What is the likelihood that all this will actually occur within ninety minutes in an average hospital? In 2006, it was less than 50 percent.
This is not an unusual example. These kinds of failures are routine in medicine. Studies have found that at least 30 percent of patients with stroke receive incomplete or inappropriate care from their doctors, as do 45 percent of patients with asthma and 60 percent of patients with pneumonia.
Getting the steps right is proving brutally hard, even if you know them.
Such failures carry an emotional valence that seems to cloud how we think about them. Failures of ignorance we can forgive. If the knowledge of the best thing to do in a given situation does not exist, we are happy to have people simply make their best effort. But if the knowledge exists and is not applied correctly, it is difficult not to be infuriated. What do you mean half of heart attack patients don’t get their treatment on time? What do you mean that two-thirds of death penalty cases are overturned because of errors? It is not for nothing that the philosophers gave these failures so unmerciful a name—ineptitude. Those on the receiving end use other words, like negligence or even heartlessness.

I have been trying for some time to understand the source of our greatest difficulties and stresses in medicine. It is not money or government or the threat of malpractice lawsuits or insurance company hassles—although they all play their role. It is the complexity that science has dropped upon us and the enormous strains we are encountering in making good on its promise.
The problem is not uniquely American; I have seen it everywhere—in Europe, in Asia, in rich countries and poor. Moreover, I have found to my surprise that the challenge is not limited to medicine.

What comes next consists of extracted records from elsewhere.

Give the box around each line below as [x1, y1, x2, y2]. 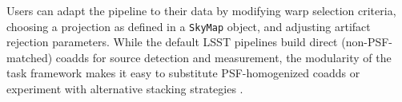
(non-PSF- [341, 33, 393, 50]
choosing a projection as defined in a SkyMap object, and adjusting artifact [6, 18, 371, 34]
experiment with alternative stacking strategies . [6, 80, 243, 97]
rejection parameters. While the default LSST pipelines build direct [6, 33, 338, 50]
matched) [6, 49, 53, 65]
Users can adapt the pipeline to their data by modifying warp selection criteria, [6, 2, 396, 18]
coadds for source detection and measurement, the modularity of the [55, 49, 392, 65]
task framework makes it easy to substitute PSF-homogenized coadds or [6, 65, 360, 81]
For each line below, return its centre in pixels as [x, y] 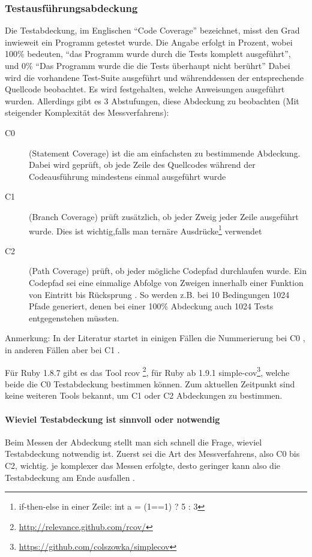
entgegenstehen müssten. [74, 317]
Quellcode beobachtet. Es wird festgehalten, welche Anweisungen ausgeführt [145, 89]
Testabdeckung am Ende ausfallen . [70, 477]
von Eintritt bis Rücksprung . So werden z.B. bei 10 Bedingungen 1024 [159, 294]
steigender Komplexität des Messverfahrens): [87, 112]
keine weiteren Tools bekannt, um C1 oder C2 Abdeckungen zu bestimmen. [144, 395]
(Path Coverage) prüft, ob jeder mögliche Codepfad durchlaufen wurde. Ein [168, 271]
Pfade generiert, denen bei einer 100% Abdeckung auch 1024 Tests [151, 306]
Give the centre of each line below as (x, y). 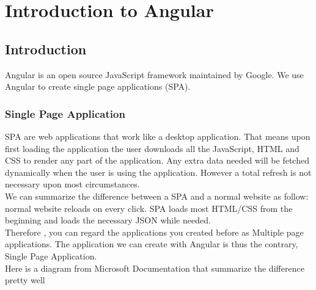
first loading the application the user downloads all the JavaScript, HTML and (152, 148)
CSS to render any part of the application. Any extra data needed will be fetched (157, 160)
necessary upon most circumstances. (72, 184)
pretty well (25, 280)
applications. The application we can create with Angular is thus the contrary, (152, 244)
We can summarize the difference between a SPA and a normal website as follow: (157, 196)
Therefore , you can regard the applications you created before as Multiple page (154, 232)
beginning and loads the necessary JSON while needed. (108, 220)
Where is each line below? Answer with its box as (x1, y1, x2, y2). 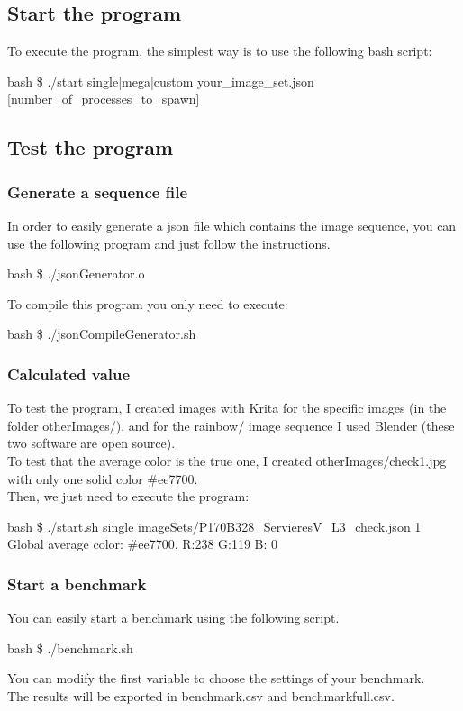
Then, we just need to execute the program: (7, 487, 250, 506)
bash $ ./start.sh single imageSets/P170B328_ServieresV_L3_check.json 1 (7, 516, 422, 535)
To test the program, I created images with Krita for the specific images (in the (7, 398, 447, 417)
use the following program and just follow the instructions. (7, 233, 331, 252)
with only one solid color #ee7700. (7, 469, 198, 488)
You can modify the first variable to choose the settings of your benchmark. (7, 669, 425, 688)
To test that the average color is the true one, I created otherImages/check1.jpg (7, 451, 447, 469)
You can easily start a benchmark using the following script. (7, 608, 340, 627)
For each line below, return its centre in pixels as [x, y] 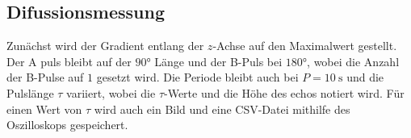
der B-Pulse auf [45, 77]
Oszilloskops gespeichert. [67, 125]
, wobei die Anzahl [353, 61]
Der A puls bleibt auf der [69, 61]
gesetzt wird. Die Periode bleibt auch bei [197, 77]
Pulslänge [30, 92]
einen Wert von [44, 109]
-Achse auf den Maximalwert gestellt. [305, 46]
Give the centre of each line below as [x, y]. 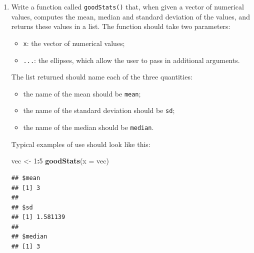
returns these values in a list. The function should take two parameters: [121, 26]
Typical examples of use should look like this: [81, 144]
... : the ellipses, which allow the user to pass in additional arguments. [131, 60]
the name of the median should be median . [88, 127]
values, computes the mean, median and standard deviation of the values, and [130, 16]
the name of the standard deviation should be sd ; [99, 110]
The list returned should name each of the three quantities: [102, 77]
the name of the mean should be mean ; [82, 93]
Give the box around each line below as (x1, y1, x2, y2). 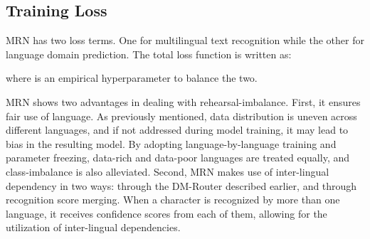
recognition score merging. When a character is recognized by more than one (6, 192, 340, 207)
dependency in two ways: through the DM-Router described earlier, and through (6, 178, 357, 193)
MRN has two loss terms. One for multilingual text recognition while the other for (6, 33, 364, 48)
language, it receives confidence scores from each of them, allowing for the (6, 206, 327, 221)
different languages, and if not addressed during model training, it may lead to (6, 122, 349, 137)
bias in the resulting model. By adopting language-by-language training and (6, 136, 337, 151)
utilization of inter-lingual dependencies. (6, 220, 181, 235)
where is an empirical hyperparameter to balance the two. (6, 70, 258, 85)
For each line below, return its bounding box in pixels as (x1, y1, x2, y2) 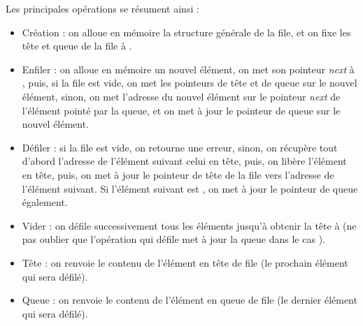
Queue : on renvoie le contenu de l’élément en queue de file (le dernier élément (22, 292, 357, 307)
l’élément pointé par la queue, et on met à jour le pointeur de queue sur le (22, 103, 341, 117)
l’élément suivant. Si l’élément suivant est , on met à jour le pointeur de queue (22, 181, 358, 195)
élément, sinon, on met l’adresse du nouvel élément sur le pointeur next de (22, 89, 341, 103)
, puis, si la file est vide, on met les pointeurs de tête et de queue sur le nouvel (22, 75, 357, 90)
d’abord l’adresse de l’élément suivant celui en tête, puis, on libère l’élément (22, 154, 347, 168)
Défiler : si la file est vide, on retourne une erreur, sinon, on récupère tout (22, 140, 338, 154)
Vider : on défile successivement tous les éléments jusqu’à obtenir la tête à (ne (22, 218, 357, 232)
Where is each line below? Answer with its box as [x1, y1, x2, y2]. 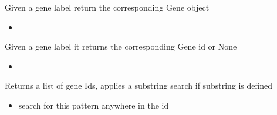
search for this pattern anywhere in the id [18, 99, 169, 111]
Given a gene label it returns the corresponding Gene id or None [5, 40, 237, 53]
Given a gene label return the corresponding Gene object [5, 1, 210, 13]
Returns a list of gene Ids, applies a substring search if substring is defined [5, 79, 273, 92]
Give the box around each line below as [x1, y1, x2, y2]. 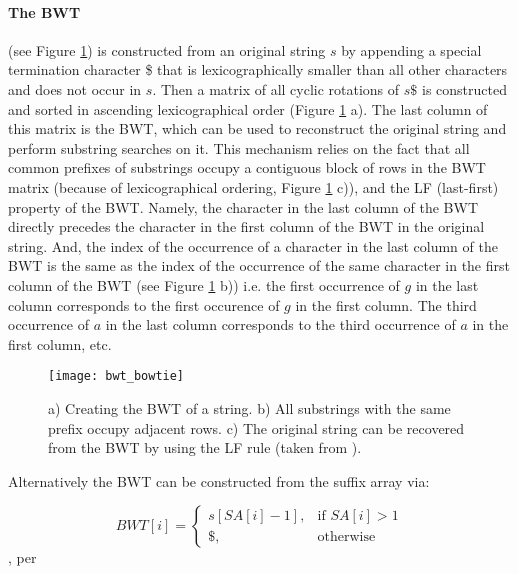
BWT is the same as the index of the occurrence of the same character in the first [8, 255, 510, 276]
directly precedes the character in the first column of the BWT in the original [8, 216, 485, 237]
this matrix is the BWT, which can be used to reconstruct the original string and [8, 118, 507, 139]
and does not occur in [8, 78, 142, 99]
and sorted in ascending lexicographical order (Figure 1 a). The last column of [8, 98, 488, 119]
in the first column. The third [295, 294, 477, 315]
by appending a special [341, 39, 482, 60]
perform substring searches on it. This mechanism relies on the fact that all [8, 137, 470, 158]
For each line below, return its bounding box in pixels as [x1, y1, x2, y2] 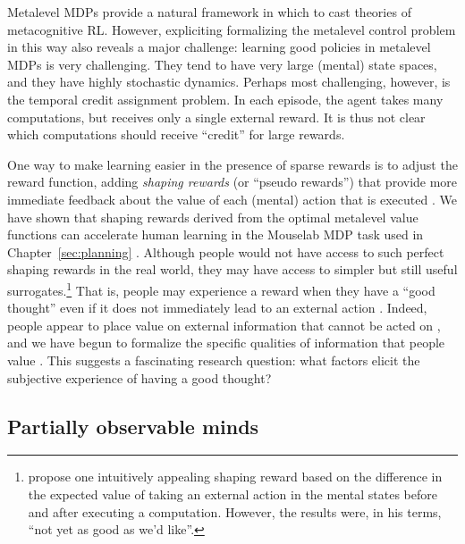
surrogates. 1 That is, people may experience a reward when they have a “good [7, 278, 435, 299]
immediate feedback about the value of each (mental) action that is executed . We [7, 189, 457, 208]
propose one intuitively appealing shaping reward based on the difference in [28, 467, 443, 486]
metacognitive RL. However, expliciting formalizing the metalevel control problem [7, 20, 456, 38]
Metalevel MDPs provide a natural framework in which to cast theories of [7, 3, 411, 21]
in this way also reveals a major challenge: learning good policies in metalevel [7, 38, 431, 56]
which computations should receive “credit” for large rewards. [7, 125, 345, 144]
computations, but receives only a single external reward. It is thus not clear [7, 107, 426, 126]
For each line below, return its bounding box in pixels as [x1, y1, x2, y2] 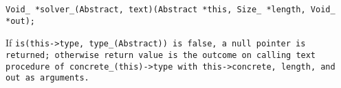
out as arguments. [5, 73, 89, 83]
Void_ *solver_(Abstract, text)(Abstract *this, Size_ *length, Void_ [5, 5, 335, 14]
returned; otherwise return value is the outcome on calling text [5, 50, 316, 60]
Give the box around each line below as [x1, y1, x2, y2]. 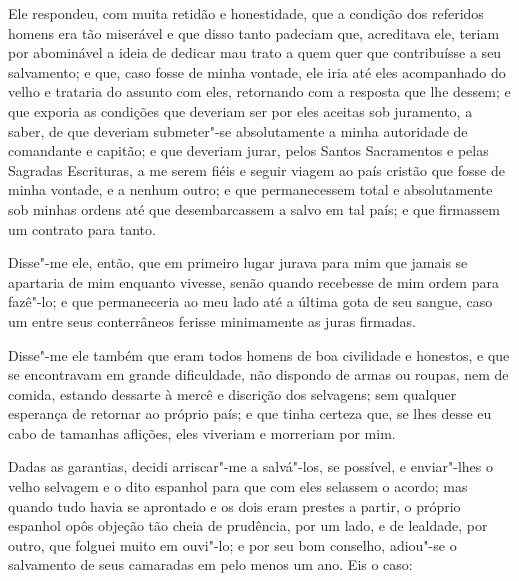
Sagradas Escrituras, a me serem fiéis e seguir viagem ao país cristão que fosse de [8, 159, 505, 180]
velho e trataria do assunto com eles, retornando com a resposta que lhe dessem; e [8, 81, 511, 102]
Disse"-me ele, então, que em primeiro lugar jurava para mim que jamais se [8, 252, 468, 273]
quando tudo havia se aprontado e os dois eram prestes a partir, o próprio [8, 495, 461, 516]
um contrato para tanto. [8, 218, 156, 239]
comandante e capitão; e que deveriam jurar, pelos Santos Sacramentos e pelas [8, 140, 489, 161]
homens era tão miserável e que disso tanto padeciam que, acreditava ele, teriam [8, 22, 500, 43]
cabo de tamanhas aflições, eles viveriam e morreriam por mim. [8, 422, 396, 443]
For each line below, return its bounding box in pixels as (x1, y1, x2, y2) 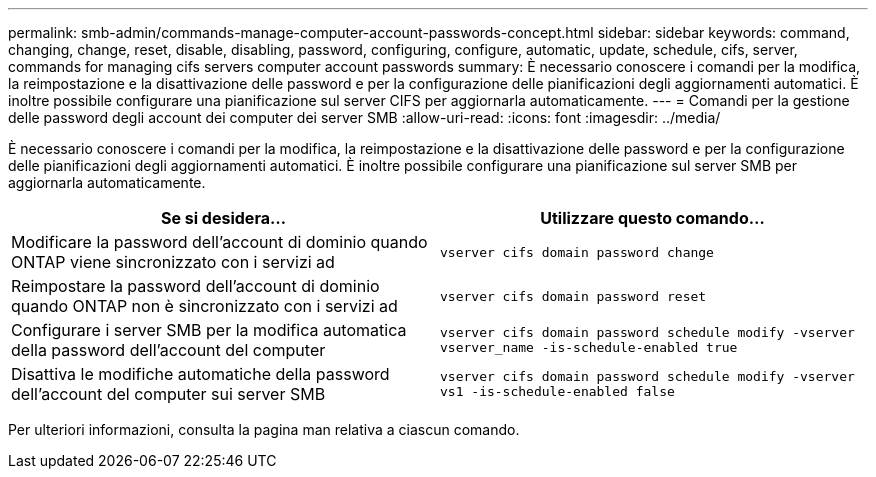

Here, then, is our situation at the start of the twenty-first century: We have accumulated stupendous know-how. We have put it in the hands of some of the most highly trained, highly skilled, and hardworking people in our society. And, with it, they have indeed accomplished extraordinary things.

Nonetheless, that know-how is often unmanageable. Avoidable failures are common and persistent, not to mention demoralizing and frustrating, across many fields—from medicine to finance, business to government. And the reason is increasingly evident: the volume and complexity of what we know has exceeded our individual ability to deliver its benefits correctly, safely, or reliably. Knowledge has both saved us and burdened us.